───── EXCERPTED RECORDS ─────
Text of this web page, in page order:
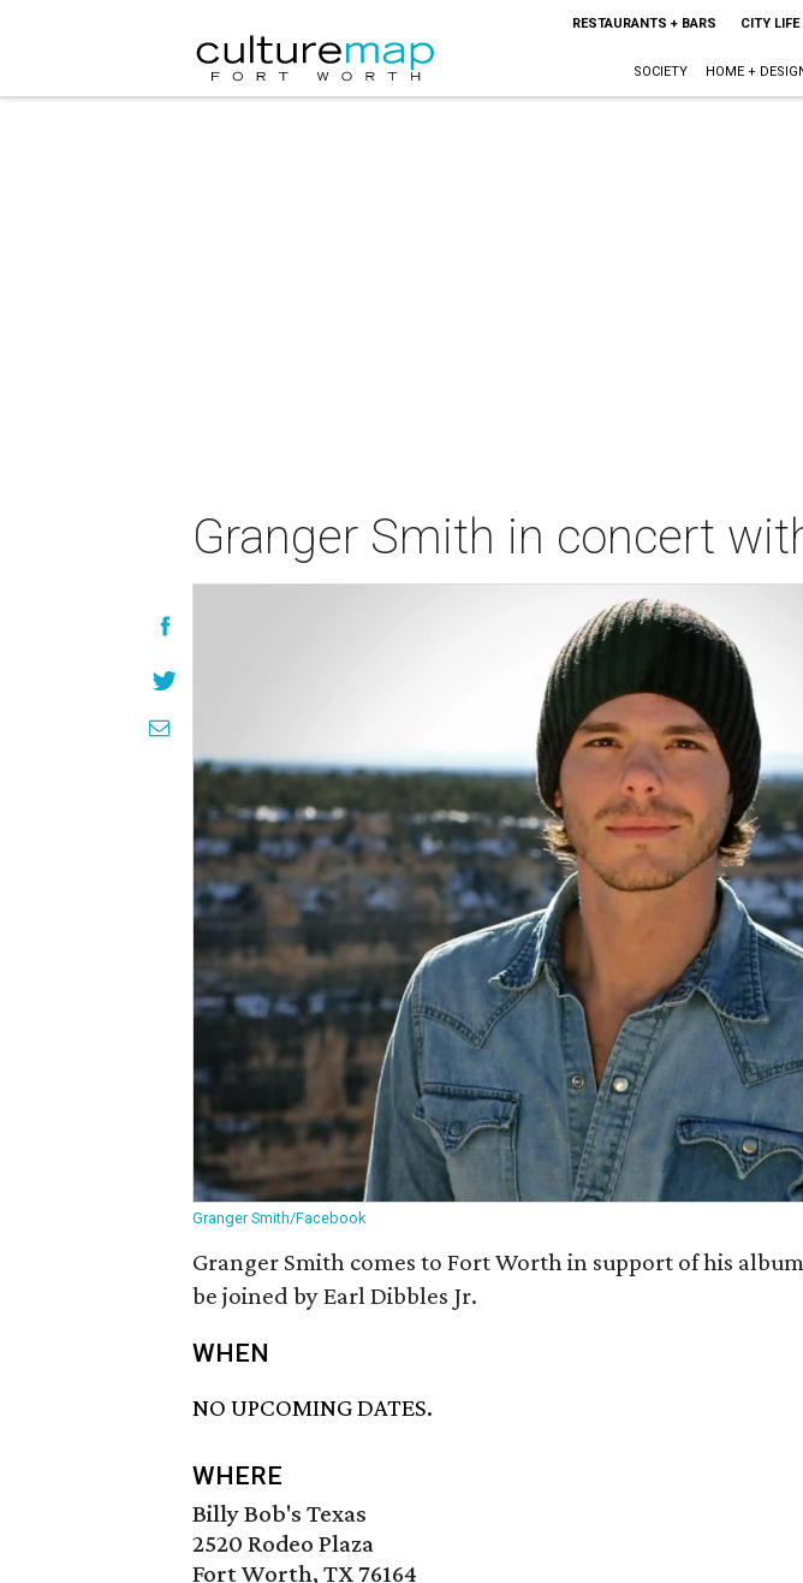
RESTAURANTS + BARS CITY LIFE
SOCIETY HOME +
Granger Smith in concert
Granger Smith/Facebook
Granger Smith comes to Fort Worth in support of his
be joined by Earl Dibbles Jr.
WHEN
NO UPCOMING DATES.
WHERE
Billy Bob's Texas
2520 Rodeo Plaza
Fort Worth, TX 76164
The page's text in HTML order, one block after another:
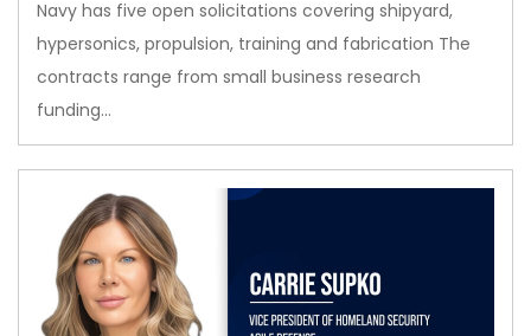
Navy has five open solicitations covering shipyard,
hypersonics, propulsion, training and fabrication The
contracts range from small business research
funding…
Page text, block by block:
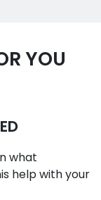
YOU
what
help with your
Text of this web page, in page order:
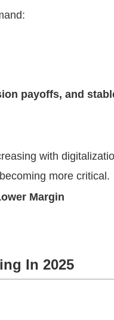
payoffs, and
with
more critical.
Margin
In 2025
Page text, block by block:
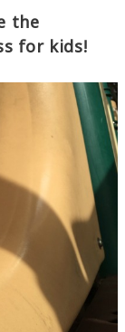
the
for kids!
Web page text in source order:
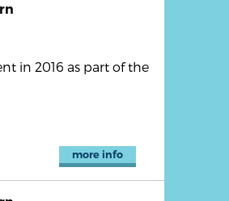
in 2016 as part of the
more info
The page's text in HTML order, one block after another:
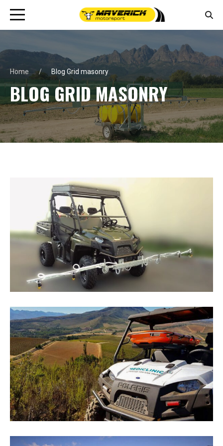
Home Blog Grid masonry
BLOG GRID MASONRY
June 9, 2025 By JerryM
Maverick Polaris Ranger Solutions
June 10, 2025 ByJerryM
Polaris Ranger 570 For 2019 Cape Medical
Backup
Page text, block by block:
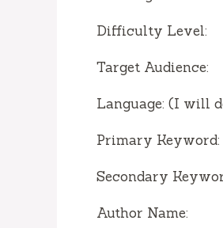
Difficulty Level:
Target Audience:
Language: (I will
Primary Keyword:
Secondary
Author Name:
─────
WHAT TO DO: Copy exactly and only this span: the line with "Web page text" through the final line of the entries, both ends included, with the pictures left out.

SOLUTION FOR THIS PROBLEM:
Web page text in source order:
in 2016 as part of the
more info
The page's text in HTML order, one block after another:
Home Blog Grid masonry
BLOG GRID MASONRY
June 9, 2025 By JerryM
Maverick Polaris Ranger Solutions
June 10, 2025 ByJerryM
Polaris Ranger 570 For 2019 Cape Medical
Backup
Page text, block by block:
Difficulty Level:
Target Audience:
Language: (I will
Primary Keyword:
Secondary
Author Name:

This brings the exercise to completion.